To demonstrate that its products and services are trustworthy and to counter implications to the contrary after the US government banned federal agencies from using its solutions, Kaspersky Lab has launched a Global Transparency Initiative, providing its source code for third-party review and opening three transparency centres internationally.
In September, acting on concerns that Russian company Kaspersky Lab had connections to cyber-espionage activities, the US Department of Homeland Security (DHS) acting secretary Elaine Duke issued a binding order banning the use of Kaspersky Lab security software.
Israel's discovery that Russian hackers had used Kaspersky Lab's antivirus software to search computers worldwide for information on US intelligence programmes apparently prompted the US government's ban.
Russia's efforts were uncovered by the country's intelligence officers who hacked into Kaspersky's networks and spied on the Russian spies in real time.
While it's not known the extent of the information the hackers gleaned, the New York Times reported sources saying the Russians did successfully pilfer classified data from the home computer of a National Security Agency (NSA) worker outfitted with Kaspersky AV software.
In the first phase of the transparency initiative, Kaspersky Lab plans to start an independent review of its source code and an assessment of its secure development lifecycle processes as well as its strategies for software and supply mitigation by the first quarter of 2018.
In the same timeframe, the company will also engage an independent third party that can affirm its compliance by a set of additional controls it will develop to govern its data processing practices.
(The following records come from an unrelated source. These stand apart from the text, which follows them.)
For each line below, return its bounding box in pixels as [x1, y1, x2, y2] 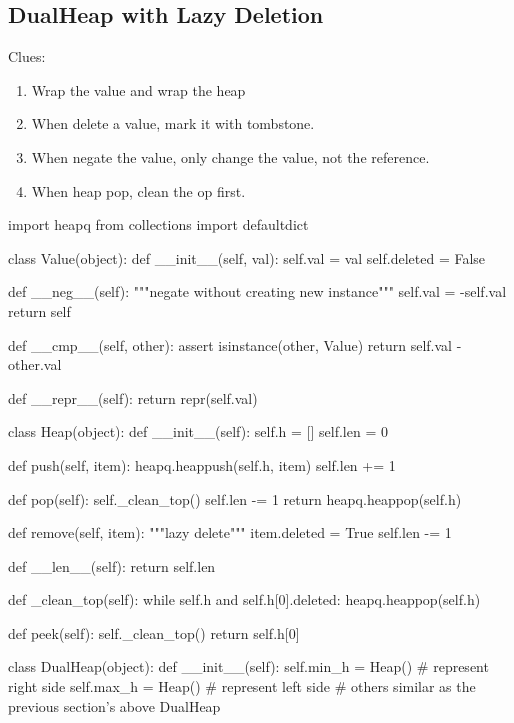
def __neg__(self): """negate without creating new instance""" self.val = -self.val [8, 281, 507, 302]
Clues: [8, 46, 46, 67]
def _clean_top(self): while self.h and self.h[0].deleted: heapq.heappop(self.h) [8, 589, 481, 610]
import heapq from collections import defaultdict [8, 214, 309, 235]
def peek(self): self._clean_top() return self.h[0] [8, 622, 300, 643]
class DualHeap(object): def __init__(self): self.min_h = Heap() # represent [8, 656, 489, 677]
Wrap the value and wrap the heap [31, 79, 246, 100]
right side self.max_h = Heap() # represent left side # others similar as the [8, 676, 476, 697]
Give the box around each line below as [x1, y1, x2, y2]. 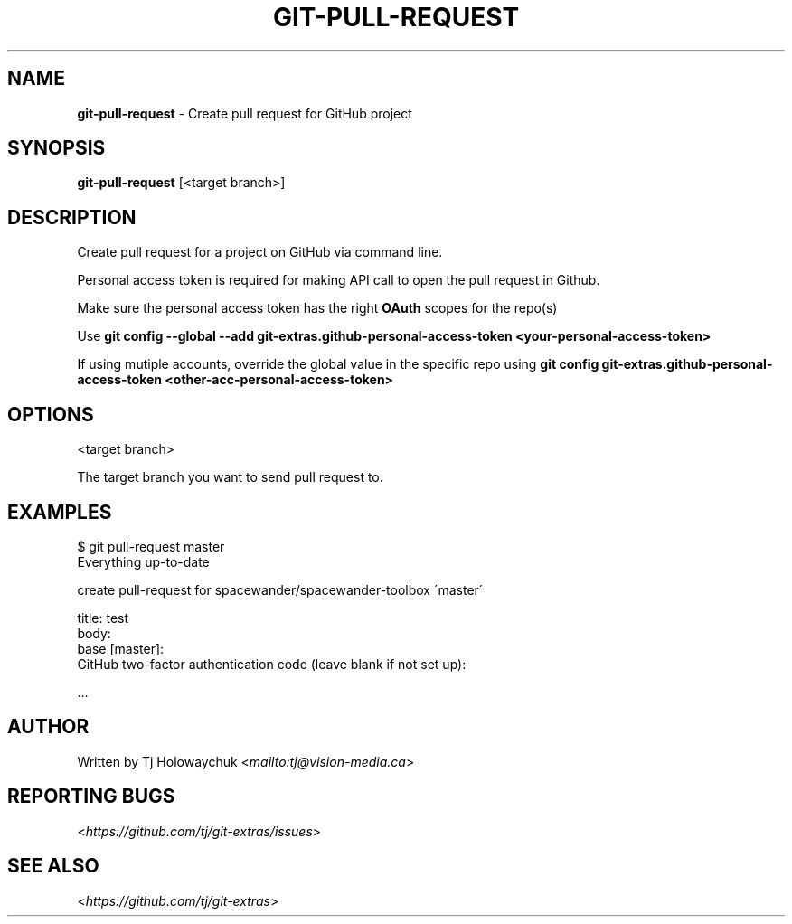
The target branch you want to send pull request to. [77, 469, 383, 486]
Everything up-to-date [77, 553, 210, 570]
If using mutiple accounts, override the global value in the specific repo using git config [77, 356, 599, 372]
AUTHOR [7, 715, 90, 739]
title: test [77, 609, 129, 626]
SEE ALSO [7, 854, 99, 878]
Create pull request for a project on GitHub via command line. [77, 244, 443, 260]
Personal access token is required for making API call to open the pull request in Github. [77, 272, 600, 288]
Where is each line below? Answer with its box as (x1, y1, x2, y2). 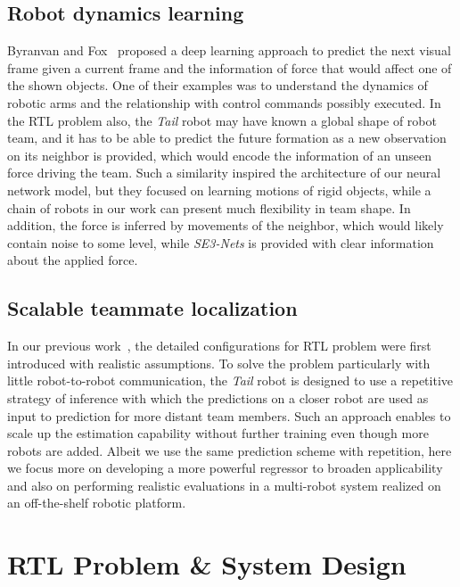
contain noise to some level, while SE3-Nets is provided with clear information (7, 233, 434, 252)
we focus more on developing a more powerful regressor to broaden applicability (7, 459, 443, 477)
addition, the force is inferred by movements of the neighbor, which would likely (7, 216, 444, 235)
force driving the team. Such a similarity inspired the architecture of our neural (7, 163, 441, 182)
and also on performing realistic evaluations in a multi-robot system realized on (7, 475, 441, 494)
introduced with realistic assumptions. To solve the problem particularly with (7, 353, 431, 372)
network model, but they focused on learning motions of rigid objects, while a (7, 180, 431, 199)
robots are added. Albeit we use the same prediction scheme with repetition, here (7, 441, 452, 459)
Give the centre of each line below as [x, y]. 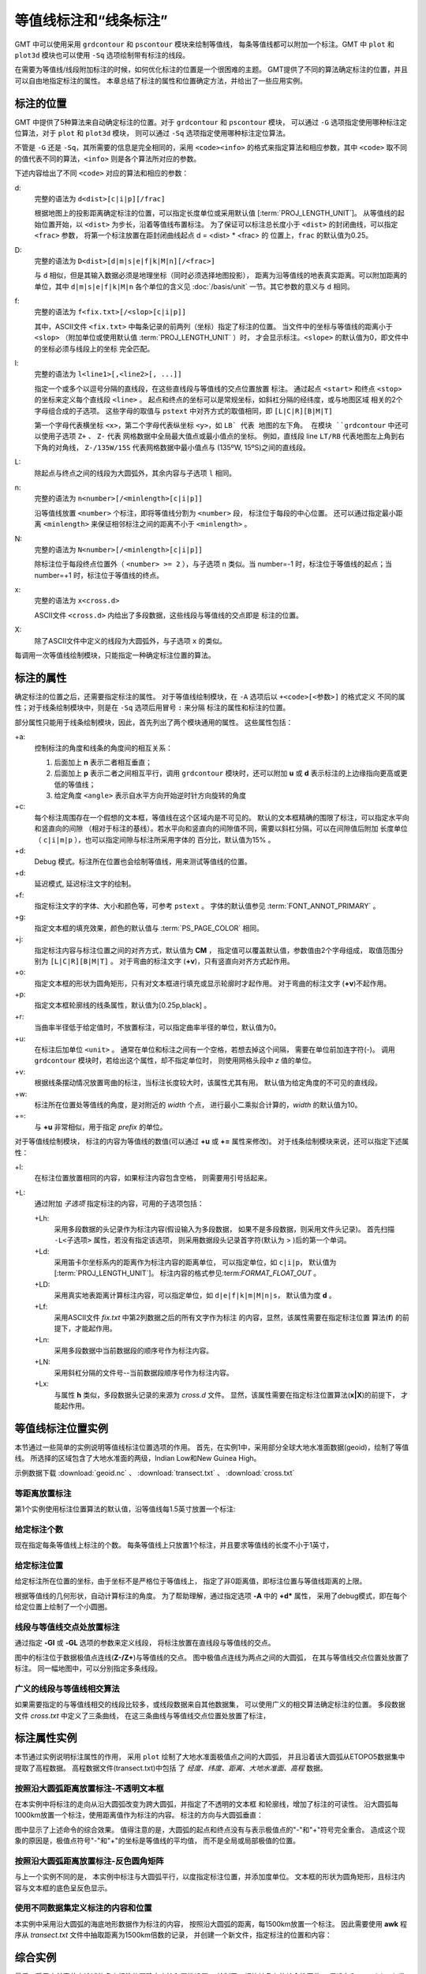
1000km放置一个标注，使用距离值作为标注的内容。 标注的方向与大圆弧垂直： [139, 1815]
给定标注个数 [39, 1529]
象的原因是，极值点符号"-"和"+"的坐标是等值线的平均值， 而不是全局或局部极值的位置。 [157, 1841]
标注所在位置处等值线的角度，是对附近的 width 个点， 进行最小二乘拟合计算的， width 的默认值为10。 [198, 1105]
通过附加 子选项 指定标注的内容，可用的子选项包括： [119, 1203]
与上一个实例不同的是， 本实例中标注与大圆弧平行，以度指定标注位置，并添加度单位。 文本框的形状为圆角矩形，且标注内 [210, 1877]
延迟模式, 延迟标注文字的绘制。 [85, 884]
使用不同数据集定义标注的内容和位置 [84, 1908]
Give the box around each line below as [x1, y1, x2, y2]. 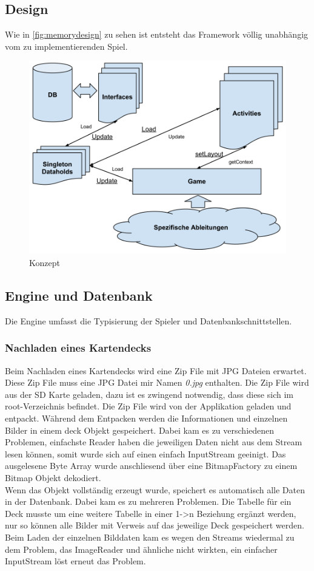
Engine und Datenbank [5, 285, 153, 304]
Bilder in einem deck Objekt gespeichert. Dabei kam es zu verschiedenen [5, 423, 275, 436]
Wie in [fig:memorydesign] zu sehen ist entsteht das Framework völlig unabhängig [5, 28, 309, 41]
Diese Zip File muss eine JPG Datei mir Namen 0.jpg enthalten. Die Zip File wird [5, 376, 309, 389]
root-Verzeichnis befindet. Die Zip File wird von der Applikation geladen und [5, 400, 292, 412]
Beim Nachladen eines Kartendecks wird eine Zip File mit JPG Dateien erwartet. [5, 364, 307, 377]
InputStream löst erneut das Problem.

The first of the three Transparency Centers will be established in 2018 to allow Kaspersky's trusted partners access to reviews of its code and updates as well as threat detection rules. All three centers – in Asia, Europe and the US—will be opened by 2020.
Kaspersky also said that by the end of this year it would boost its bug bounties awarded in its Coordinated Vulnerability Disclosure programme up to US$ 100,000 (£76,000) for severe vulnerabilities.
Contending that the company had “nothing to hide,” Kaspersky Lab Chairman and CEO Eugene Kaspersky, said he believes the transparency initiative will help the company “overcome mistrust and support our commitment to protecting people” around the globe.
“Internet balkanisation benefits no one except cyber-criminals. Reduced cooperation among countries helps the bad guys in their operations, and public-private partnerships don't work like they should,” he said. “The internet was created to unite people and share knowledge. Cyber-security has no borders, but attempts to introduce national boundaries in cyber-space is counterproductive and must be stopped. We need to reestablish trust in relationships between companies, governments and citizens.”